For those of you unfamiliar with insurance-related appraisal process, as an alternative method of resolving insurance disputes, you should note that most insurance policies provide that after an insurance company has had the opportunity to adjust a claim, if there is disagreement, either side may request a form of arbitration called "appraisal." The time to request the appraisal is not limited, in most instances, and has been condoned by the courts even after law suits are filed and discovery has begun. It is common for insurance companies to assign a favorite son as their appraiser and to invite the insured-plaintiff to appoint an appraiser. The two appraisers select an Umpire, who is asked to decide the case if the appraisers are unable to agree on the amount of damages.
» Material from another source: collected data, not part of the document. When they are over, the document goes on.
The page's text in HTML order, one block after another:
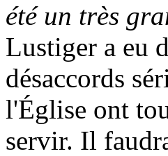
été un très
Lustiger a eu
désaccords
l'Église ont
servir. Il
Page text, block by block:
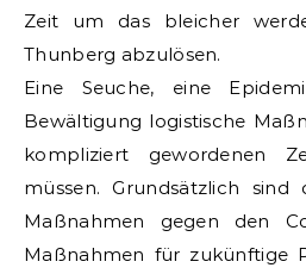
Zeit um das bleicher
Thunberg abzulösen.
Eine Seuche, eine
Bewältigung logistische
kompliziert gewordenen
müssen. Grundsätzlich
Maßnahmen gegen den
Maßnahmen für zukünftige
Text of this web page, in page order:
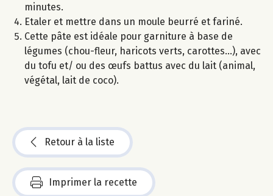
minutes.
Etaler et mettre dans un moule beurré et fariné.
Cette pâte est idéale pour garniture à base de
légumes (chou-fleur, haricots verts, carottes...), avec
du tofu et/ ou des œufs battus avec du lait (animal,
végétal, lait de coco).
Retour à la liste
Imprimer la recette
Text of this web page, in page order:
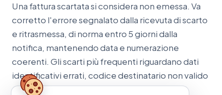
Una fattura scartata si considera non emessa. Va
corretto l'errore segnalato dalla ricevuta di scarto
e ritrasmessa, di norma entro 5 giorni dalla
notifica, mantenendo data e numerazione
coerenti. Gli scarti più frequenti riguardano dati
identificativi errati, codice destinatario non valido
o incongruenze nei valori.
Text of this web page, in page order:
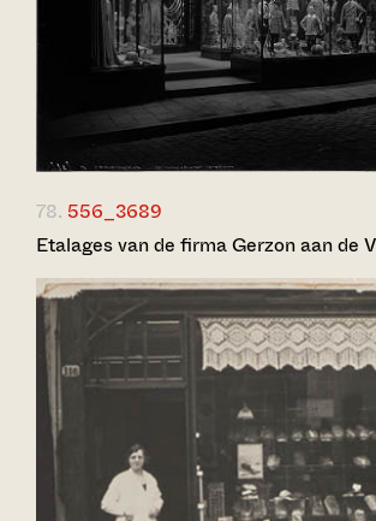
78. 556_3689
Etalages van de firma Gerzon aan de
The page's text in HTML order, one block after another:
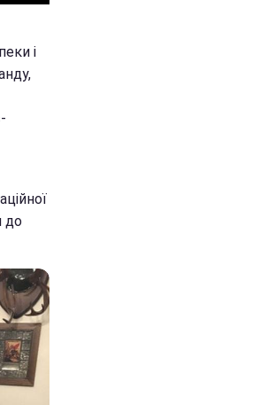
і
до
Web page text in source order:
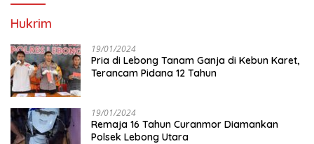
Hukrim
19/01/2024
Pria di Lebong Tanam Ganja di Kebun Karet,
Terancam Pidana 12 Tahun
19/01/2024
Remaja 16 Tahun Curanmor Diamankan
Polsek Lebong Utara
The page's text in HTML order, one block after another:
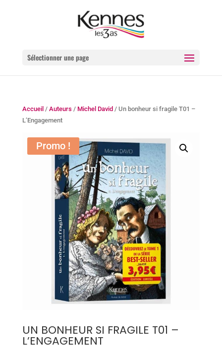
Sélectionner une page
Accueil / Auteurs / Michel David / Un bonheur si fragile T01 –
L’Engagement
Promo !
UN BONHEUR SI FRAGILE T01 –
L’ENGAGEMENT
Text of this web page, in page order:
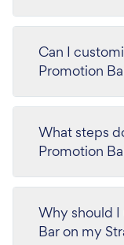
Can I
Promotion
What steps
Promotion
Why should I
Bar on my
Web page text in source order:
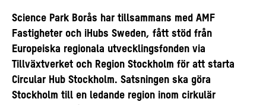
Science Park Borås har tillsammans med AMF
Fastigheter och iHubs Sweden, fått stöd från
Europeiska regionala utvecklingsfonden via
Tillväxtverket och Region Stockholm för att starta
Circular Hub Stockholm. Satsningen ska göra
Stockholm till en ledande region inom cirkulär
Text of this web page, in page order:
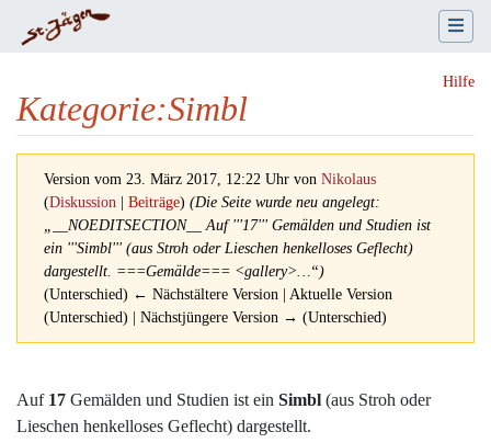
Hilfe
Kategorie:Simbl
Version vom 23. März 2017, 12:22 Uhr von Nikolaus
(Diskussion Beiträge) (Die Seite wurde neu angelegt:
„__NOEDITSECTION__ Auf '''17''' Gemälden und Studien ist
ein '''Simbl''' (aus Stroh oder Lieschen henkelloses Geflecht)
dargestellt. ===Gemälde=== <gallery>…“)
(Unterschied) ← Nächstältere Version | Aktuelle Version
(Unterschied) | Nächstjüngere Version → (Unterschied)
Auf 17 Gemälden und Studien ist ein Simbl (aus Stroh oder
Lieschen henkelloses Geflecht) dargestellt.
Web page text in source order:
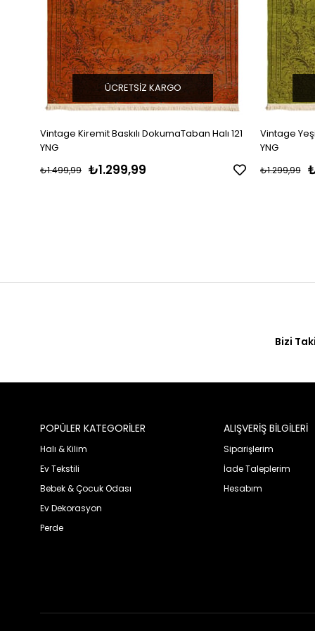
Vintage Kiremit Baskılı DokumaTaban Halı 121
YNG
₺1.299,99
₺1.499,99
ÜCRETSIZ KARGO
Vintage
YNG
₺1.299,99
Bizi
POPÜLER KATEGORİLER
Halı & Kilim
Ev Tekstili
Bebek & Çocuk Odası
Ev Dekorasyon
Perde
ALIŞVERİŞ BİLGİLERİ
Siparişlerim
İade Taleplerim
Hesabım
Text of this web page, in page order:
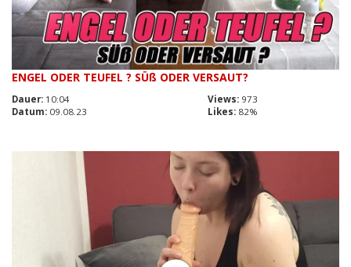
ENGEL ODER TEUFEL ? SÜß ODER VERSAUT?
Dauer: 10:04 Views: 973
Datum: 09.08.23 Likes: 82%
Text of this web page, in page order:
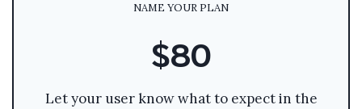
NAME YOUR PLAN
$80
Let your user know what to expect in the
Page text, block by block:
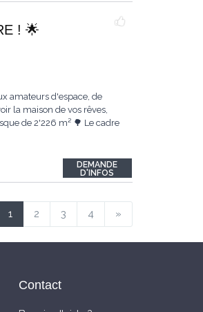
! 🌟
amateurs d'espace, de
la maison de vos rêves,
de 2'226 m² 🌳 Le cadre
DEMANDE
D'INFOS
1 2 3 4 »
Contact
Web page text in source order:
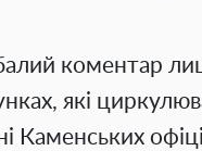
коментар
які
Каменських
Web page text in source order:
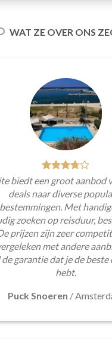
WAT ZE OVER ONS
biedt een groot aanbod
deals naar diverse
Met
zoeken op reisduur,
prijzen zijn zeer
met andere
garantie dat je de beste
hebt.
Puck Snoeren /
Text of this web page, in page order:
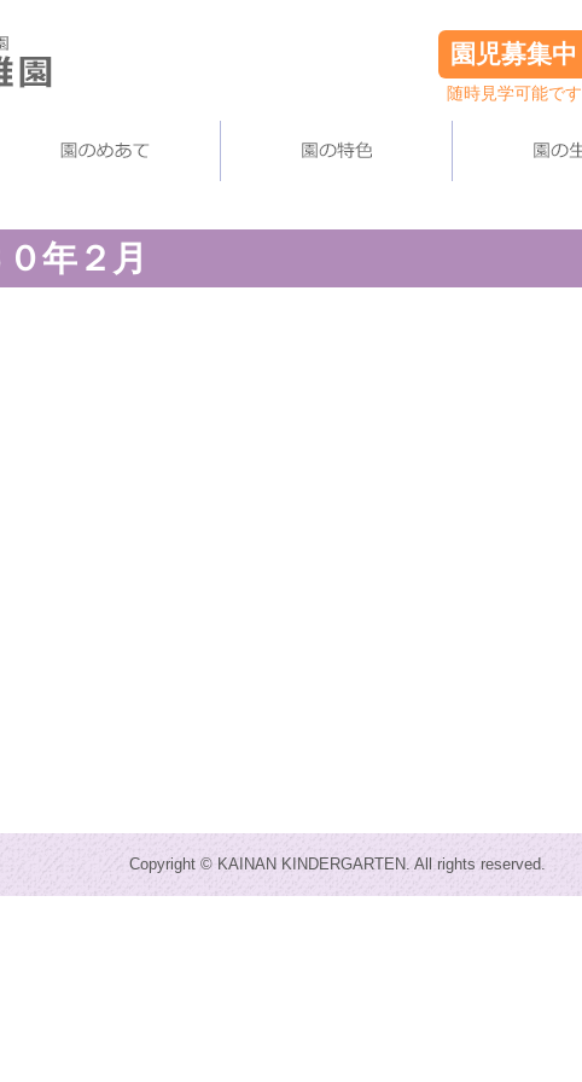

One would think that the appraisal process eliminates the need for the law suit, however, most policies provide that even after the appraisal process is completed, the Umpire has ruled, the case may be litigated by the insurance company. It need only refuse coverage, or deny the claim, requiring litigation. Delays by the insurance company appraiser are common place in our experience, driving to the extreme the time and cost of the adjustment process. Further delays without repairs under the first party property and casualty policy work in Texas without the real prospect of penalties for late payment. Where the prospect of penalties was present in the law suit, the delays and abuses of appraisal are seldom considered by Texas courts to justify penalties for arbitrary and capricious refusal to pay, even where the Umpire rules that the damages are due and is evident that the insurance company had no legitimate basis to refuse to pay.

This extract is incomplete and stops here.